A detailed description of the change of the control mode between the channel and the input / output control device and the change of the physical device number (address) of the input / output control device and the input / output device is also omitted, but FIG. The tables CHCW, LCUW, and UCW are provided, and the OS can issue the operator commands shown in FIG. 5 to make changes during the operation of the system.

〔The invention's effect〕

As described above, according to the present invention, even during the operation of the system, the operator can issue an operator command from the OS to change the input / output configuration information developed on the main memory, thereby making the input / output configuration arbitrary. Therefore, the input / output configuration can be changed while the non-stop operation is continued.

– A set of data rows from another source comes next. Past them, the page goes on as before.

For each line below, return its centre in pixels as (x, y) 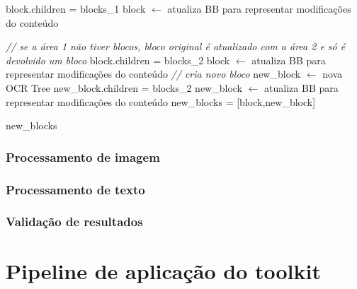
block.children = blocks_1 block (76, 8)
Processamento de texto (75, 189)
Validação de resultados (74, 222)
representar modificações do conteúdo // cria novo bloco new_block (153, 74)
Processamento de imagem (83, 157)
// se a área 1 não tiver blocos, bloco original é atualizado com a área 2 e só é (176, 46)
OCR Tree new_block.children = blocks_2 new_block (124, 87)
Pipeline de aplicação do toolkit (163, 271)
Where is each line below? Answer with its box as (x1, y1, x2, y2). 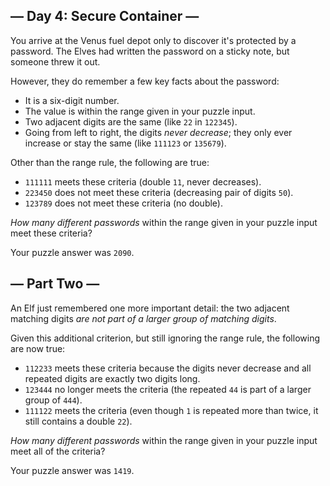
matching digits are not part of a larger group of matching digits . (10, 312, 277, 324)
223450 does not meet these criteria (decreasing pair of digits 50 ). (24, 186, 294, 198)
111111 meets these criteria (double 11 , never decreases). (24, 175, 262, 188)
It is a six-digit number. (24, 94, 120, 106)
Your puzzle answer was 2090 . (10, 246, 135, 258)
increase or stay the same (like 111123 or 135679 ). (24, 137, 227, 149)
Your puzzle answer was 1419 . (10, 464, 135, 476)
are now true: (10, 342, 66, 354)
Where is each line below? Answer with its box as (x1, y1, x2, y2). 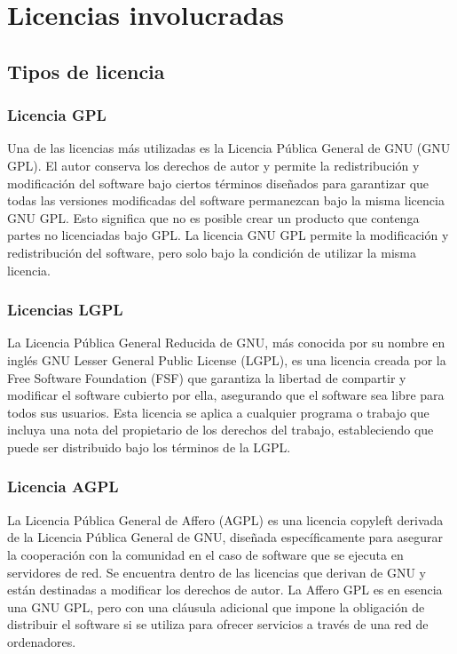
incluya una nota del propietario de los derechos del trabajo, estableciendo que (7, 420, 434, 439)
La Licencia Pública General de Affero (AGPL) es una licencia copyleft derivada (7, 510, 444, 529)
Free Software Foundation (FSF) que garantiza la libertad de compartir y (7, 368, 406, 387)
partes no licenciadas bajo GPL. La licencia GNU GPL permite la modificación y (7, 226, 449, 244)
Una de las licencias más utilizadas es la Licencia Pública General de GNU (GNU (7, 139, 451, 157)
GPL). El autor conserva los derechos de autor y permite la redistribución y (7, 156, 420, 174)
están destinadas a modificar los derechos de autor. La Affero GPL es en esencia (7, 580, 443, 599)
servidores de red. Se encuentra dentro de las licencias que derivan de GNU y (7, 562, 426, 581)
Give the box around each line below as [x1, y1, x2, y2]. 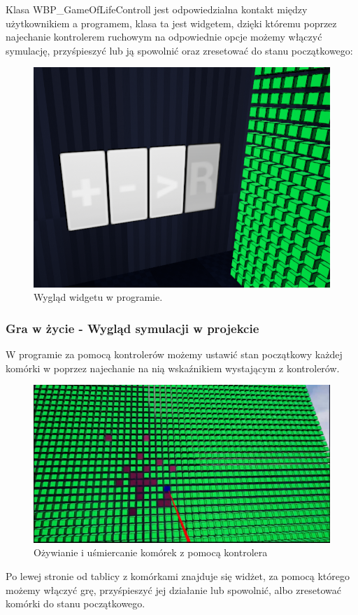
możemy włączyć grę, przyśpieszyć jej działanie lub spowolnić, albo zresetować [6, 582, 341, 597]
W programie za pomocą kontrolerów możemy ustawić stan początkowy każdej [6, 346, 343, 361]
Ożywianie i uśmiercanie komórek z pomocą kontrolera [34, 545, 268, 560]
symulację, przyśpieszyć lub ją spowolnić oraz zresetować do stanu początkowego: [6, 43, 353, 57]
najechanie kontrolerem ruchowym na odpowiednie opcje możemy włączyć [6, 29, 322, 44]
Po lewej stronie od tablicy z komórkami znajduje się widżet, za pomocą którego [6, 569, 350, 583]
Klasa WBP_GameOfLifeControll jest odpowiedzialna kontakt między [6, 2, 308, 16]
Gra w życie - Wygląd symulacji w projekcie [6, 319, 259, 337]
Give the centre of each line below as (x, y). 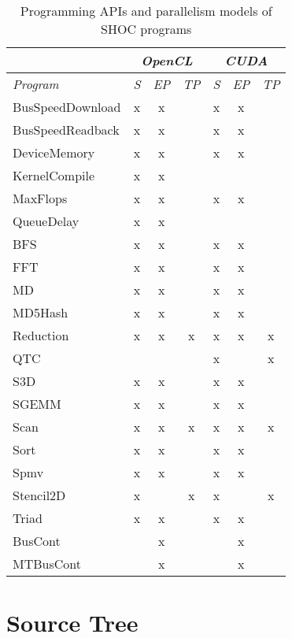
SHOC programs (146, 29)
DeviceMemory (54, 152)
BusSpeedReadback (66, 130)
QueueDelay (46, 221)
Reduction (41, 335)
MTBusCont (47, 564)
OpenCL (167, 60)
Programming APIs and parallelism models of (146, 11)
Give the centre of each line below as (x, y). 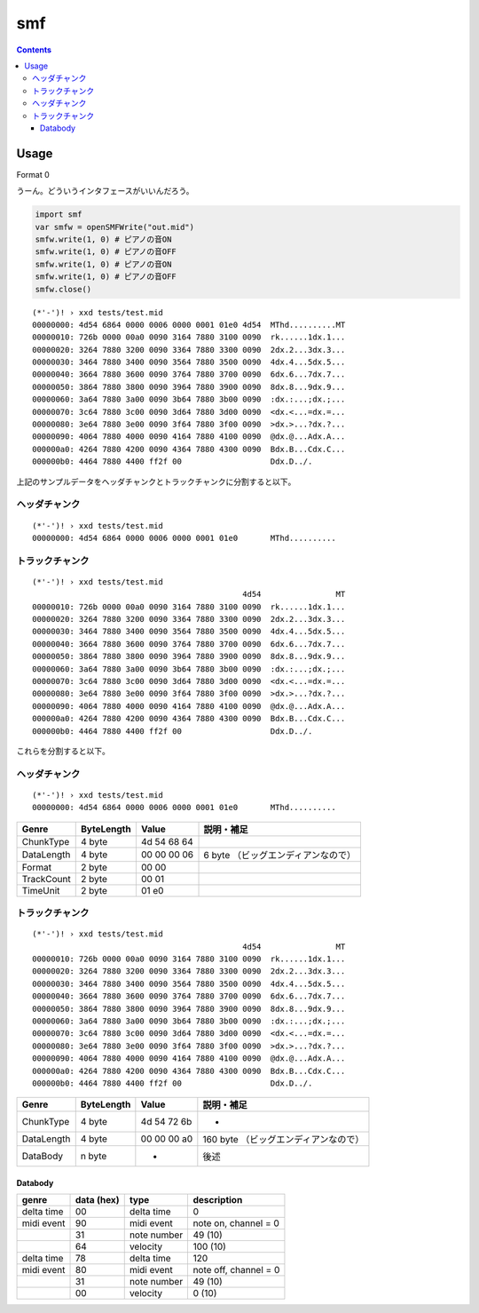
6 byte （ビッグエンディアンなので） (280, 855)
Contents (34, 50)
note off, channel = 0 (236, 1270)
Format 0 (33, 174)
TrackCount (46, 879)
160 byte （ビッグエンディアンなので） (283, 1140)
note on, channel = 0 (236, 1223)
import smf (59, 215)
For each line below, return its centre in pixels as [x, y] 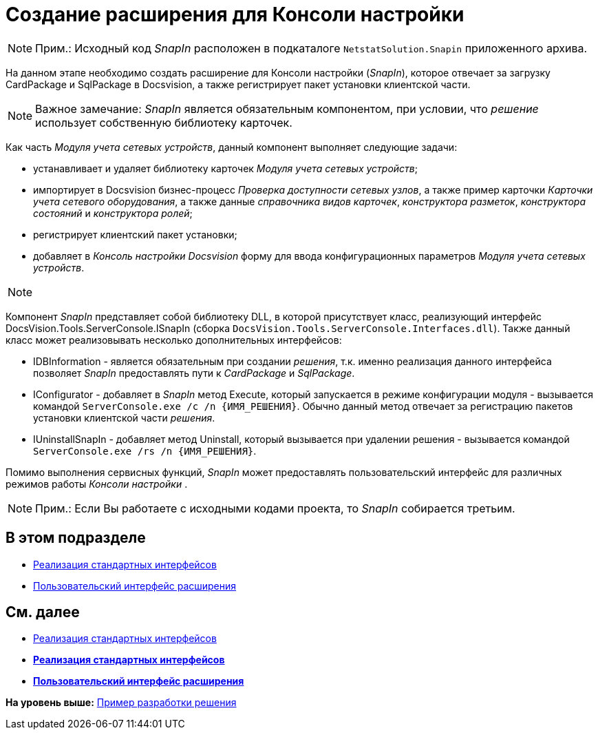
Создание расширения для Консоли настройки [235, 14]
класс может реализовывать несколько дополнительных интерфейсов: [174, 340]
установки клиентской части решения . [124, 417]
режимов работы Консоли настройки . [97, 484]
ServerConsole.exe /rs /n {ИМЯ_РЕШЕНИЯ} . [145, 451]
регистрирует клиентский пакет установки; [135, 234]
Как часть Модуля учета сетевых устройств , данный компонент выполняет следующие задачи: [232, 147]
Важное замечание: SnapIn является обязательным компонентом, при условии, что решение [287, 108]
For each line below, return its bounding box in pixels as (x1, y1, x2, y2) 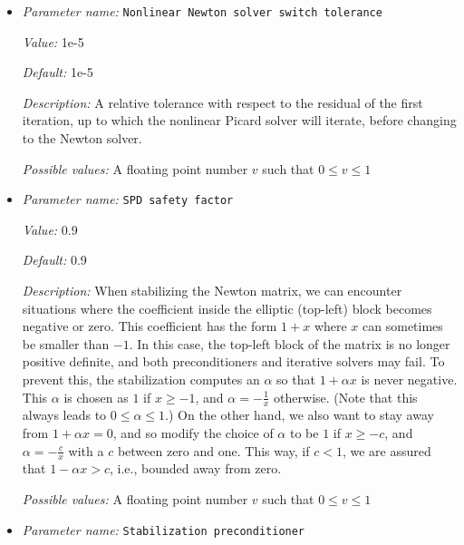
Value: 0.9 (22, 219, 78, 238)
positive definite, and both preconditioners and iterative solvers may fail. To (22, 352, 445, 371)
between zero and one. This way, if (117, 441, 310, 460)
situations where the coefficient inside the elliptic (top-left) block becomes (22, 298, 432, 317)
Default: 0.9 (22, 250, 87, 269)
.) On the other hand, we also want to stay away (165, 405, 434, 424)
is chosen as (63, 387, 129, 406)
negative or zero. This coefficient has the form (22, 316, 277, 336)
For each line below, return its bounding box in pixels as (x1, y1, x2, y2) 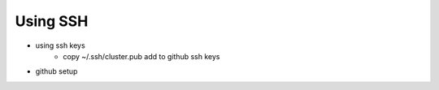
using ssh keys (35, 41, 85, 50)
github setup (35, 66, 78, 76)
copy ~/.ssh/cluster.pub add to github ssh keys (63, 51, 220, 61)
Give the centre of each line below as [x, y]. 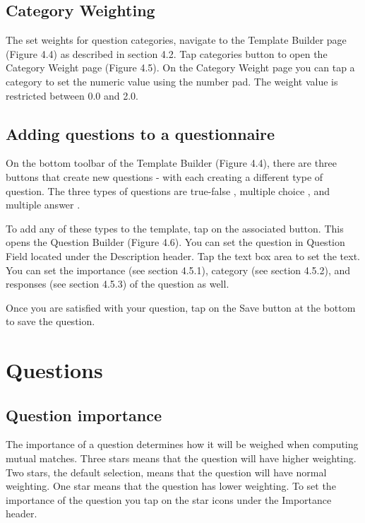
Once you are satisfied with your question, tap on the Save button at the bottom [181, 307]
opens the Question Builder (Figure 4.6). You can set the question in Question [175, 242]
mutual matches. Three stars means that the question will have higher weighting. [181, 458]
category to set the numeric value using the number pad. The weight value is [172, 81]
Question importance [84, 415]
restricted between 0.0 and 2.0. [72, 95]
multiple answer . [43, 205]
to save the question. [50, 321]
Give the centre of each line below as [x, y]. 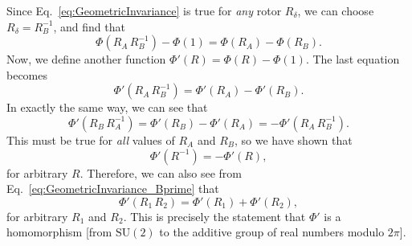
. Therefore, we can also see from [161, 172]
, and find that [89, 26]
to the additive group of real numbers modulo [272, 232]
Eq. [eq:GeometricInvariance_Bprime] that [113, 189]
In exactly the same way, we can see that [107, 107]
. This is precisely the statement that [214, 216]
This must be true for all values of [91, 139]
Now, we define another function [86, 59]
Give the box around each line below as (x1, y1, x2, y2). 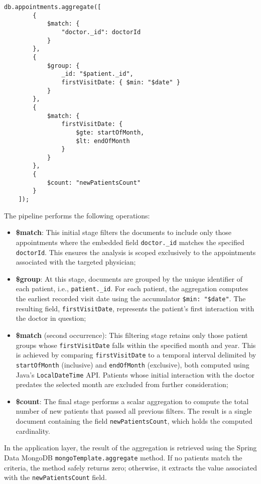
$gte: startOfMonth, (76, 129, 145, 136)
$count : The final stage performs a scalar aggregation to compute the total (16, 396, 249, 406)
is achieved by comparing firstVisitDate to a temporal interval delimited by (16, 349, 256, 360)
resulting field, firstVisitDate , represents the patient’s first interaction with (16, 303, 254, 313)
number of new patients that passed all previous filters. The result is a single (16, 406, 252, 416)
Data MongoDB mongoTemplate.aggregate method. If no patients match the (4, 452, 242, 462)
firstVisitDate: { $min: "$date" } (61, 78, 180, 86)
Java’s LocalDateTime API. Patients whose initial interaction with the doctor (16, 369, 254, 380)
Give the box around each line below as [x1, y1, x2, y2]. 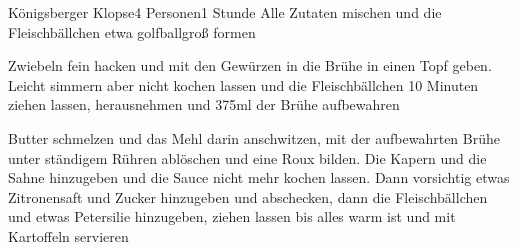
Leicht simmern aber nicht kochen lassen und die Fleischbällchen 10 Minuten [8, 74, 479, 95]
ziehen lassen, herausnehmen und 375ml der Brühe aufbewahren [8, 94, 400, 115]
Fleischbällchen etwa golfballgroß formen [8, 21, 256, 42]
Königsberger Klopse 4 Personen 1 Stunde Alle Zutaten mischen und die [8, 2, 442, 22]
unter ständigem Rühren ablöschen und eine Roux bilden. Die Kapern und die [8, 147, 487, 168]
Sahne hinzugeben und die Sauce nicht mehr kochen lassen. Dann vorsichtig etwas [8, 167, 510, 188]
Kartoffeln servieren [8, 225, 129, 246]
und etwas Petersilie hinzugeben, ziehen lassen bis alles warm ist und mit [8, 206, 456, 227]
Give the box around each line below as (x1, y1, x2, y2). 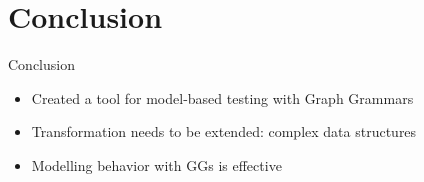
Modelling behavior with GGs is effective (31, 154, 282, 175)
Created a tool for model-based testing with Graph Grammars (31, 87, 414, 108)
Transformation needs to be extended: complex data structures (31, 121, 417, 142)
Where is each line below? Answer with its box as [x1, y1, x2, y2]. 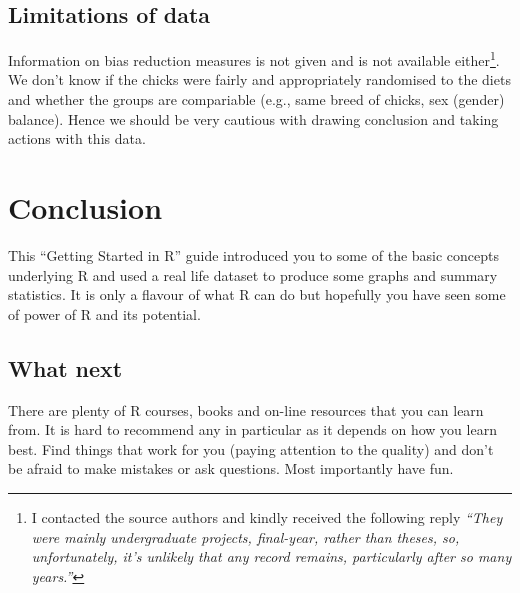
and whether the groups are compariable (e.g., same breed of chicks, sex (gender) [8, 89, 505, 110]
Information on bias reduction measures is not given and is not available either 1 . [8, 47, 500, 70]
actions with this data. [8, 128, 146, 149]
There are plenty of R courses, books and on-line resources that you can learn [8, 399, 484, 420]
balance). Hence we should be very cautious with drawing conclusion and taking [8, 108, 499, 129]
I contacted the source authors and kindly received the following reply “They [31, 506, 503, 527]
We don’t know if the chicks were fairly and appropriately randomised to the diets [8, 69, 511, 90]
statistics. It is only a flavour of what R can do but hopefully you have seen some [8, 284, 506, 305]
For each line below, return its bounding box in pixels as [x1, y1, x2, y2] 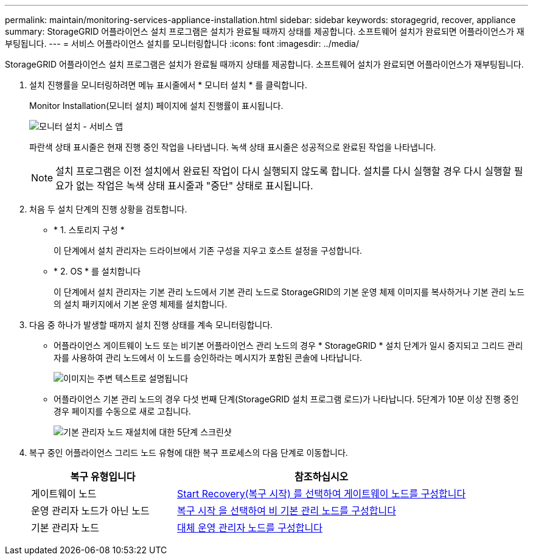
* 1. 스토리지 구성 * [54, 225, 125, 235]
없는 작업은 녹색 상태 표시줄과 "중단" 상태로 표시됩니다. [76, 180, 313, 192]
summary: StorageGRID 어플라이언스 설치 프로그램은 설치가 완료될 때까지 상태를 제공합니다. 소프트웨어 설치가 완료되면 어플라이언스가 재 [5, 26, 524, 37]
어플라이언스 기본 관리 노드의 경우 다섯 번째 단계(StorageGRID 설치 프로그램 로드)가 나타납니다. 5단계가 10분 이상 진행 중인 [54, 394, 519, 404]
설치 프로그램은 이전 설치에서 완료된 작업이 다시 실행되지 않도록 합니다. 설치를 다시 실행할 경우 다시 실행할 [55, 165, 512, 177]
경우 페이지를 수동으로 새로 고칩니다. [54, 406, 191, 416]
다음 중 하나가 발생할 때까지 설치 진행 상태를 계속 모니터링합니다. [29, 320, 273, 330]
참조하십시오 [294, 471, 349, 483]
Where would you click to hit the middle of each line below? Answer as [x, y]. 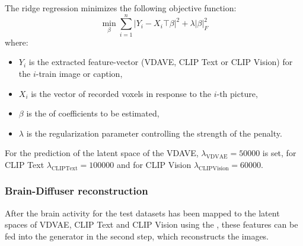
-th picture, [237, 93]
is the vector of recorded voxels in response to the [121, 93]
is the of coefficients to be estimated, [93, 113]
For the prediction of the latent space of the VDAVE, [102, 153]
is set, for [279, 153]
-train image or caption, [79, 73]
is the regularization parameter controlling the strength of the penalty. [154, 133]
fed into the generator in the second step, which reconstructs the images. [137, 236]
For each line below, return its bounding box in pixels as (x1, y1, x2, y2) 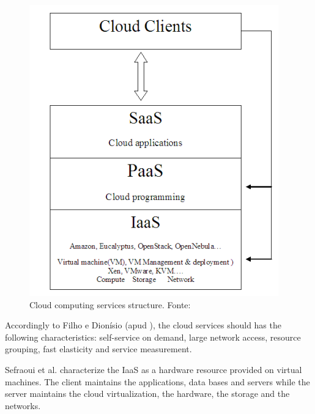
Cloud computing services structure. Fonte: (29, 298, 191, 311)
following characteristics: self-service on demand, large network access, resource (5, 330, 301, 343)
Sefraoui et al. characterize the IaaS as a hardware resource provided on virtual (5, 363, 302, 375)
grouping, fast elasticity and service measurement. (5, 342, 192, 355)
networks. (5, 399, 41, 412)
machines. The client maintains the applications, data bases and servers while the (5, 375, 310, 388)
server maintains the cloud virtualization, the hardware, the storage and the (5, 387, 290, 400)
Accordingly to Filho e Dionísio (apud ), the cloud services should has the (5, 319, 281, 331)
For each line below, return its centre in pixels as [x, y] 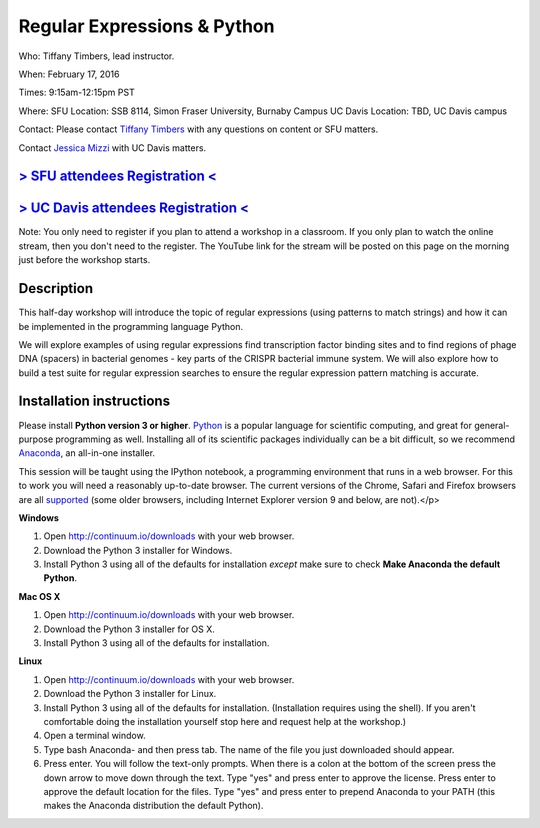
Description [56, 288]
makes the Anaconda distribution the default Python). [153, 806]
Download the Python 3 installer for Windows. [138, 550]
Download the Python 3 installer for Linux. [130, 694]
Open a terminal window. [94, 736]
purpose [36, 439]
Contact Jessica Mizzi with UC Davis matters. [112, 147]
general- [491, 425]
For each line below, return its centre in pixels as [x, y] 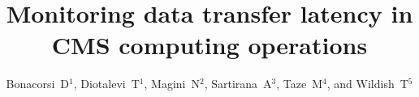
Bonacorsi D [38, 84]
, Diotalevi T [106, 84]
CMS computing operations [209, 45]
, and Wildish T [367, 84]
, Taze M [300, 84]
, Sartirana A [238, 84]
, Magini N [172, 84]
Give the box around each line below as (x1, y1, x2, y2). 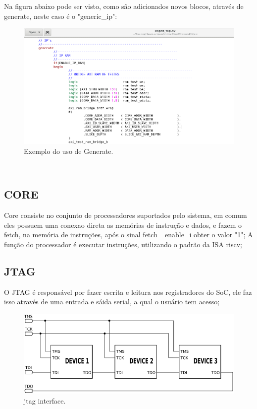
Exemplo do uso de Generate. (24, 145, 113, 156)
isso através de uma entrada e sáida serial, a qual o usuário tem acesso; (4, 296, 220, 307)
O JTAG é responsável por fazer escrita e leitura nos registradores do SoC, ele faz (4, 286, 252, 297)
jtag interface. (24, 396, 66, 406)
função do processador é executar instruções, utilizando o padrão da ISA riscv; (4, 239, 242, 249)
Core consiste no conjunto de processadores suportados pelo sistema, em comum (4, 210, 247, 220)
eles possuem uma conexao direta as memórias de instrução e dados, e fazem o (4, 219, 242, 230)
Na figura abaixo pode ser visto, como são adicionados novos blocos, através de (4, 1, 244, 11)
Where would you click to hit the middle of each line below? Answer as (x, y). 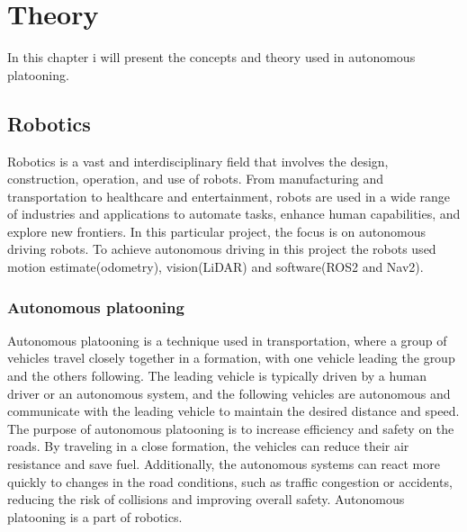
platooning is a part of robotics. (95, 516)
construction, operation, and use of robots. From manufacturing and (195, 179)
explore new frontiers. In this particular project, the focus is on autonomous (216, 231)
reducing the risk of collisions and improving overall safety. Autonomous (206, 499)
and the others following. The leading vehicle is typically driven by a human (217, 376)
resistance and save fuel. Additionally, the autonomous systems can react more (224, 464)
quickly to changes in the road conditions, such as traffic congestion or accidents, (230, 481)
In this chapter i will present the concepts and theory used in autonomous (211, 57)

[Brief description of the drawings]

FIG. 1 is a block diagram showing an example of a computer system embodying the present invention, FIG. 2 is a conceptual diagram of an input / output device group viewed from an OS in FIG. 1, and FIG. 3 shows an embodiment of the present invention. FIG. 4 is a flowchart showing the input / output configuration definition information stored in the file device shown in FIG. 1, and FIG. 5 is an input flowchart issued by the OS to the system. FIG. 6 is a diagram showing operator commands for output stop / restart and change of input / output configuration, FIG. 6 is a diagram showing a table of input / output configuration information developed in the main storage device of FIG. 1,
FIG. 7 is a diagram showing an example of a specific input / output device in the input / output configuration information of FIG. 6, and FIG. 8 is a diagram showing a channel connection portion in the IO processor of FIG. 1: Instruction processor, 2: Main memory, 3: System controller, 4: Service processor, 5: IO processor, 6,60 ~
67: I / O control device, 100 ~ 10n, 300 ~ 30n, 500 ~ 50n, 510
51n: input / output device, 00A, 00B: display device, 002: printer, 10: file device, 50: IO processor, 52: channel.

Claims (1)

(57) [Claims] 1. An input / output processor for input / output to an input / output device having at least two input / output paths by hardware based on information defining an input / output configuration of a computer system stored on a main memory. An I / O configuration change method for a computer system that performs I / O control including route selection and I / O request queuing control, which selectively stops execution of I / O requests using the specified I / O path. Restart, and set a plurality of operator commands for changing the channels constituting the input / output path, the operation modes of the input / output control device and the input / output device, and the device numbers. The system sequentially issues the operator commands to the input / output processor, so that the input / output processor is executed by hardware. Updating the information defining the output configuration on the main memory to change the input / output path of the input / output device.